§ **PROBLEM TO SOLVE**
The entries below should be set down again exactly, with every picture left out.

§ **DATA TO USE**
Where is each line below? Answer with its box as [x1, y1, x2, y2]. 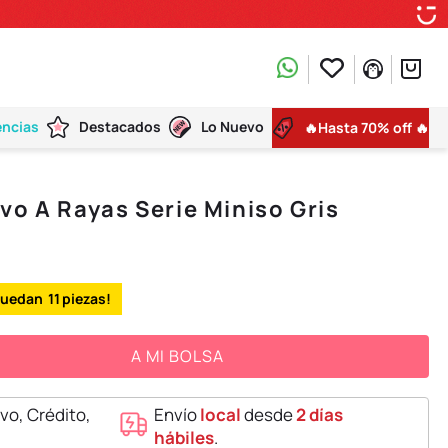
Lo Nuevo [201, 117, 264, 137]
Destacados [79, 117, 161, 137]
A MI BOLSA [131, 345, 224, 368]
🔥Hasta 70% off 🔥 [304, 118, 429, 138]
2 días [296, 402, 343, 426]

§ **SOLUTION**
Where is each line below? Answer with its box as [x1, y1, x2, y2]. 
Lo Nuevo [201, 117, 264, 137]
Destacados [79, 117, 161, 137]
A MI BOLSA [131, 345, 224, 368]
🔥Hasta 70% off 🔥 [304, 118, 429, 138]
2 días [296, 402, 343, 426]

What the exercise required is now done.